Quand le jeune ange dieu leur fut présenté, Habygâ avait alors quitté si rapidement la lourde chaise sur laquelle elle se trouvait assise que Gabryel dû en attraper le dossier à la volée pour éviter qu'elle ne se brise en tombant de la sorte. Alors que la blonde déesse, n'y tenant plus de l'attendre, se ruait littéralement sur son prétendant qu'elle embrassa fougueusement devant ses parents interloqués par tant d'impatience, mais ravis de contempler le joli tableau que faisaient voir de si belle façon les deux amoureux.
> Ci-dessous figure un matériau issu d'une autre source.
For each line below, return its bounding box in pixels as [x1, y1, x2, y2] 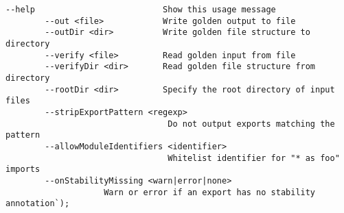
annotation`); [5, 199, 70, 209]
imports [5, 164, 41, 175]
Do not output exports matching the [168, 118, 335, 129]
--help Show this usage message [5, 5, 276, 14]
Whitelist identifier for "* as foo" [168, 153, 340, 163]
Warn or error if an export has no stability [104, 187, 316, 197]
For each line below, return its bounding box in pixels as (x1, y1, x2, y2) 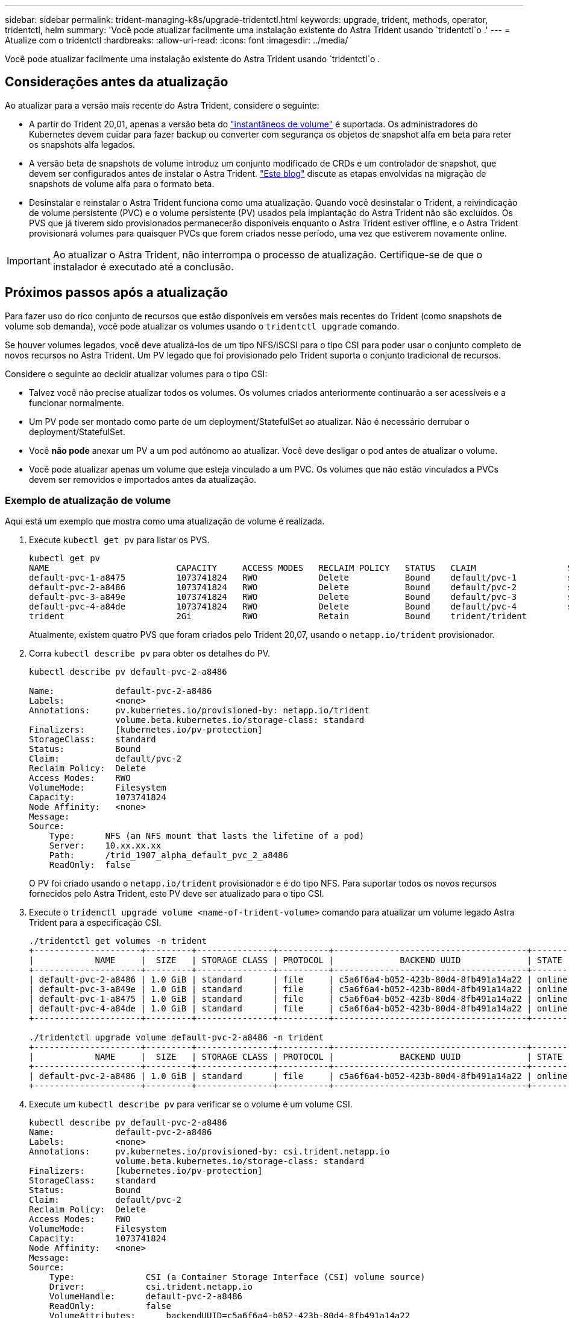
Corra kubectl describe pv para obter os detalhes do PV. (29, 648, 271, 659)
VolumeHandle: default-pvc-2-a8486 (49, 1291, 243, 1302)
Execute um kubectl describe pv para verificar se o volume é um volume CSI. (29, 1099, 353, 1110)
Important (7, 254, 51, 267)
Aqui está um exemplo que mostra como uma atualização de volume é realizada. (5, 516, 325, 527)
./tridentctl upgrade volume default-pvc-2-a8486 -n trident (29, 1033, 324, 1043)
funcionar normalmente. (29, 397, 124, 408)
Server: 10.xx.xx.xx (49, 841, 162, 851)
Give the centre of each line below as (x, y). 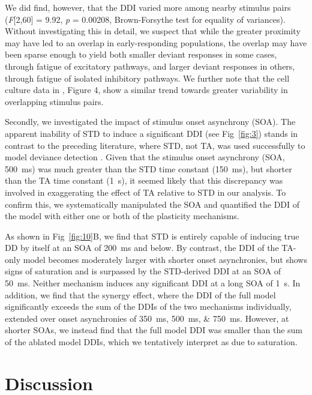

– Voyons ma fille, crois-tu qu'il soit bien raisonnable de se comporter ainsi ? La tempérait tout de même Athénéïse, d'une voix qui s'entendait pourtant troublée par l'émotion qu'elle ne savait cacher.

– Pardonnez-moi ma mère… Et aussi vous tous ici: je prie de m'excuser… Mais il se fait que je l'aime tant !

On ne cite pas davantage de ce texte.